═════ RECORD SET ═════

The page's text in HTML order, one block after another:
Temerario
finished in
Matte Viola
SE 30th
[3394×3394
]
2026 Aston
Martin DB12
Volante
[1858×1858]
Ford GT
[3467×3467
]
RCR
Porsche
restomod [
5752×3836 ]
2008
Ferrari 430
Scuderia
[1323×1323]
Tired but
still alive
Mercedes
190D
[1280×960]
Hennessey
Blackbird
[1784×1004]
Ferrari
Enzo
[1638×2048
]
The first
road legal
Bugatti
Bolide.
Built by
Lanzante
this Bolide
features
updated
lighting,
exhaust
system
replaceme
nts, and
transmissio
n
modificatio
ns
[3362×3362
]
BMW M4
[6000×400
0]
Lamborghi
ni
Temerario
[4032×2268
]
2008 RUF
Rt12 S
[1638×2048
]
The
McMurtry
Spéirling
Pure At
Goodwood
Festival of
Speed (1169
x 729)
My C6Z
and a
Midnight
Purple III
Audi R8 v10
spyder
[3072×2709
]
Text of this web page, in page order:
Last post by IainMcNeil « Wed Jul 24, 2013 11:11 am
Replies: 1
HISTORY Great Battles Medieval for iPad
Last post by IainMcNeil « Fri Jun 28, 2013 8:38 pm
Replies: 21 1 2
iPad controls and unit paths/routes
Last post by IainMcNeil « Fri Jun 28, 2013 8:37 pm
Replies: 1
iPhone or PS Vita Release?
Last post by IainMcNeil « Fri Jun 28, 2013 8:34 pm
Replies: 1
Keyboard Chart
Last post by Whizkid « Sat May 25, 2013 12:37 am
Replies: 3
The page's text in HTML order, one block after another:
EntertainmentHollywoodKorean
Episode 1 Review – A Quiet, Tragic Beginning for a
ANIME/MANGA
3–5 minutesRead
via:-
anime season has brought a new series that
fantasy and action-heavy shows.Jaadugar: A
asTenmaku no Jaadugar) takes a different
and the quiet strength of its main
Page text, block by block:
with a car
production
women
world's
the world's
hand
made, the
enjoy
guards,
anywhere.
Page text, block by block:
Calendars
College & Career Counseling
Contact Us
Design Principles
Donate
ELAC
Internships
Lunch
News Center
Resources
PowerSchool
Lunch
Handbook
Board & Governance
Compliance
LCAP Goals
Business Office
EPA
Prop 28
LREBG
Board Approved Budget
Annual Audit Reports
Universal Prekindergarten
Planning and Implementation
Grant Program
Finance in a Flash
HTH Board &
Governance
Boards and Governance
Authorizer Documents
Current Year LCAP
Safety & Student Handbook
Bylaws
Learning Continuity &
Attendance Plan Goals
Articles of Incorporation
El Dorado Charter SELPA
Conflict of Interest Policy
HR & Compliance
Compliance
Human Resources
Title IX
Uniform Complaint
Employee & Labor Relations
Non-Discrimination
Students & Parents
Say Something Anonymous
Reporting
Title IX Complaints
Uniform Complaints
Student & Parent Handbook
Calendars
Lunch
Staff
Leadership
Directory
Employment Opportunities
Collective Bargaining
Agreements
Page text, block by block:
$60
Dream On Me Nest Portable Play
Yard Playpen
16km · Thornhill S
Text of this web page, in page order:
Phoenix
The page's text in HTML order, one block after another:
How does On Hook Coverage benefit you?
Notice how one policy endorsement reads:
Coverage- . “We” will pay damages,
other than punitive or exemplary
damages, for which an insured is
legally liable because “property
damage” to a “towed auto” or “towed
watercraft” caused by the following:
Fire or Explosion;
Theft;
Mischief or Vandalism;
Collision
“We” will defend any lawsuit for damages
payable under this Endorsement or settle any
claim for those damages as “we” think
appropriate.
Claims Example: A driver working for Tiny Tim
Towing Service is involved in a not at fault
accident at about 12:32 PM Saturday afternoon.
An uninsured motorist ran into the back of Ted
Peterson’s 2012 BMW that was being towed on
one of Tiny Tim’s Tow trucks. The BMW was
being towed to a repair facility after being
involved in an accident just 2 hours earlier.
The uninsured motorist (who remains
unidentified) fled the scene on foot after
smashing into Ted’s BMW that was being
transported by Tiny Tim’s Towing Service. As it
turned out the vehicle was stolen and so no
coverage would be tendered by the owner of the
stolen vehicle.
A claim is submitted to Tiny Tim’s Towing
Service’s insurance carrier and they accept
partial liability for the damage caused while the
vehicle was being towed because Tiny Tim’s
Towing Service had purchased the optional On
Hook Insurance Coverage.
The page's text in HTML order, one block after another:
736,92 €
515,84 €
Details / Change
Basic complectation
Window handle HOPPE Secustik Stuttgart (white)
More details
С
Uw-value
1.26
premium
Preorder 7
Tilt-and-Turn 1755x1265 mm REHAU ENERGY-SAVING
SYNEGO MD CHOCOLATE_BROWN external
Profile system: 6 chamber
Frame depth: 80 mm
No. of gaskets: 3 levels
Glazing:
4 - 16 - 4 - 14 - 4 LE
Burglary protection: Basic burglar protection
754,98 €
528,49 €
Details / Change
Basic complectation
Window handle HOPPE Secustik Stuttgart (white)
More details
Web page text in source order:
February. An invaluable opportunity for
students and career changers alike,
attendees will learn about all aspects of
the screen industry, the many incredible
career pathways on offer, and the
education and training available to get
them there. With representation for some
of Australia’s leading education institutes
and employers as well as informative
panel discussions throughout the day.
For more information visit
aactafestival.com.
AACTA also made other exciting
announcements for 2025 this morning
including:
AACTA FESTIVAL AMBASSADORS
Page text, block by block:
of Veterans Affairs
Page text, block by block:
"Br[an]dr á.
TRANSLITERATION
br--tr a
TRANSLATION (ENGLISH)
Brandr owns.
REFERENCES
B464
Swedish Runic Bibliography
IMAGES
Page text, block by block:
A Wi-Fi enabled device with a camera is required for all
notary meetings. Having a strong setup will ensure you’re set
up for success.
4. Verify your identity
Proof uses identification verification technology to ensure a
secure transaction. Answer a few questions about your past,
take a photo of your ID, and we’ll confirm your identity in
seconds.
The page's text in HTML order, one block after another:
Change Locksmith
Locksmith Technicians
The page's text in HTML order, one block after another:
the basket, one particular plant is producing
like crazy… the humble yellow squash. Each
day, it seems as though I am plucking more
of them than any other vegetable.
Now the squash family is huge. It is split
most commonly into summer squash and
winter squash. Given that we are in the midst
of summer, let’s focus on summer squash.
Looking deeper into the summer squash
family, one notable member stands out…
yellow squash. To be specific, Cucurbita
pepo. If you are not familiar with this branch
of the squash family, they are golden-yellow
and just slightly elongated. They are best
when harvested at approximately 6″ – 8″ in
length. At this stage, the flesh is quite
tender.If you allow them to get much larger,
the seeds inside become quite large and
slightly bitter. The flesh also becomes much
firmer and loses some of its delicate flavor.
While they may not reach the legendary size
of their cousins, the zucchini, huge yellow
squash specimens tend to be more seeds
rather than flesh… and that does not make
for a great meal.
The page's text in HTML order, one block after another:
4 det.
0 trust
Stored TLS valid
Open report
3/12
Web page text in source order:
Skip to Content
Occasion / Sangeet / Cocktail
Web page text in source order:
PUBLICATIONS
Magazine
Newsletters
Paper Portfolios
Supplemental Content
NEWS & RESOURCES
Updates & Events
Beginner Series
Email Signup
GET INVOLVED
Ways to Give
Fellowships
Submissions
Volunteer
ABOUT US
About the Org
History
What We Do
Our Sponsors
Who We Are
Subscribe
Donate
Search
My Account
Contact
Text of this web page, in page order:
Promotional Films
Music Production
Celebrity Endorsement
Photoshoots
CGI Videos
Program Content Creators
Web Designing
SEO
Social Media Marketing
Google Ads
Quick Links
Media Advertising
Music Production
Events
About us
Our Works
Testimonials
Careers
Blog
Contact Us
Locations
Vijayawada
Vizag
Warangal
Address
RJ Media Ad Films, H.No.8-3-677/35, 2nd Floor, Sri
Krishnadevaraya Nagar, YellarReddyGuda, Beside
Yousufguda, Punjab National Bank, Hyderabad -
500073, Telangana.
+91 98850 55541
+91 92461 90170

═════

WORK TASK: Reproduce every line of the records containing the string "ensure".

REPLY TO THE TASK:
notary meetings. Having a strong setup will ensure you’re set
Proof uses identification verification technology to ensure a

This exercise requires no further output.